強奪した50万ドルをめぐって敵味方入り乱れて展開されるアクション映画。製作はロバート・デイリー、監督・脚本はマイケル・チミノ、撮影はフランク・スタンレー、音楽はディー・バートンが各々担当、出演はクリント・イーストウッド、ジェフ・ブリッジス、ジョージ・ケネディ、ジョフリー・ルイス、キャサリン・バック、ゲイリー・ブッシーなど。

公開日・キャスト、その他基本情報

公開日 1974年9月28日
配給 ユナイト映画
制作国 アメリカ(1974)
上映時間 115分
TV放映 2024年4月2日 テレビ東京 午後のロードショー

ユーザーレビュー

総合評価:4点★★★★、1件の投稿があります。

P.N.「オーウェン」さんからの投稿

評価
★★★★
投稿日
2024-01-22

このマイケル・チミノ監督、クリント・イーストウッド主演の「サンダーボルト」は、スリリングなアクション映画の傑作だ。
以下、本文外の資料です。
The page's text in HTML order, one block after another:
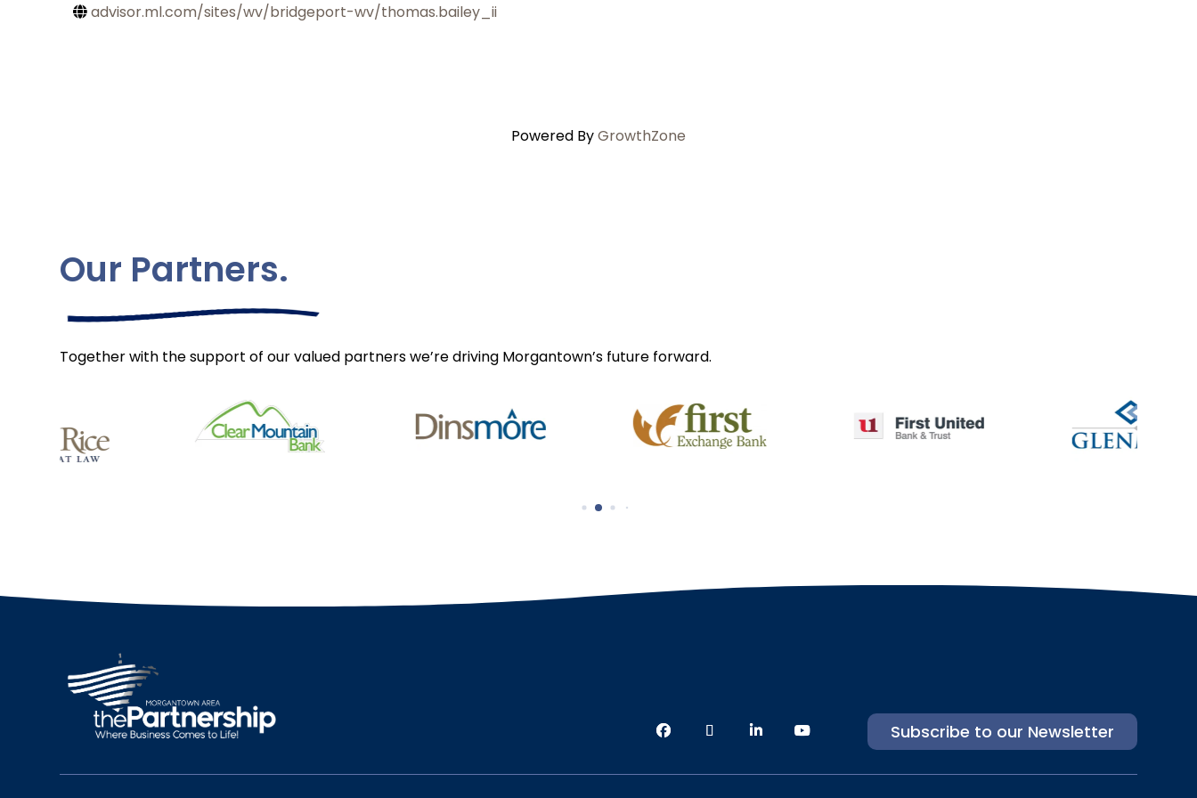
advisor.ml.com/sites/wv/bridgeport-wv/thomas.bailey_ii
Powered ByGrowthZone
Our Partners.
Together with the support of our valued partners we’re driving Morgantown’s future forward.
Subscribe to our Newsletter
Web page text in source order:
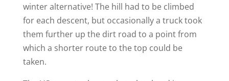
winter alternative! The hill had to be climbed
for each descent, but occasionally a truck took
them further up the dirt road to a point from
which a shorter route to the top could be
taken.
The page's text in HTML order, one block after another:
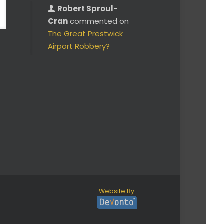
Robert Sproul-
Crancommented on
The Great Prestwick
Airport Robbery?
Website By
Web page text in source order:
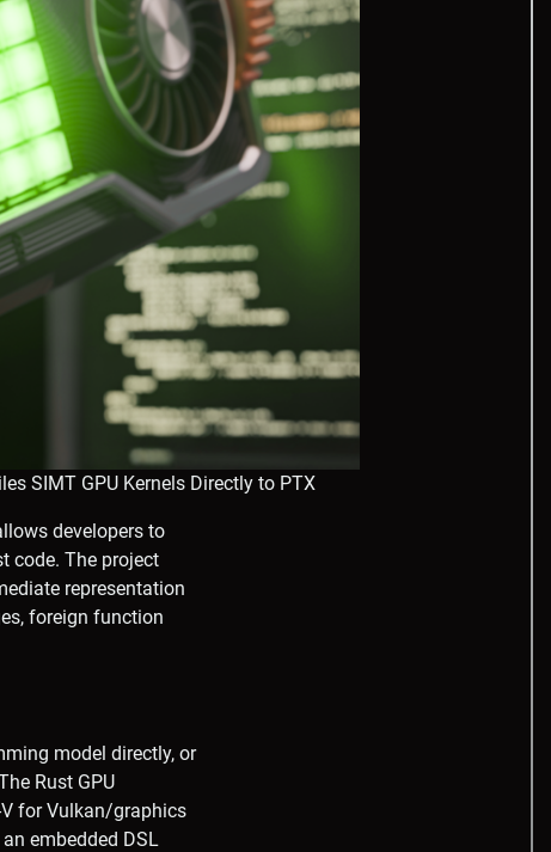
SIMT GPU Kernels Directly to PTX
developers to
code. The project
representation
foreign function
model directly, or
Rust GPU
for Vulkan/graphics
embedded DSL
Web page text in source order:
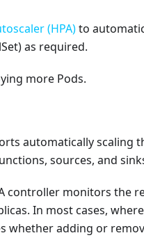
(HPA)to
as required.
more Pods.
automatically scaling
sources, and
controller monitors the
In most cases,
whether adding or

教会で神父めがけて、いきなり銃をぶっ放すオープニングからラストまで、緊迫感が漂う。

中年の強盗が、以前、襲った銀行をもう一度襲撃する計画を立てる。
夢、エゴ、友情、対立。チンピラたち、それぞれの思いが交錯する。

後に「ディア・ハンター」を手掛けて大成功をおさめ、「天国の門」と「シシリアン」で沈んだ、マイケル・チミノ監督の、気迫のこもったデビュー作で、中西部の乾いた風景も魅力の作品だ。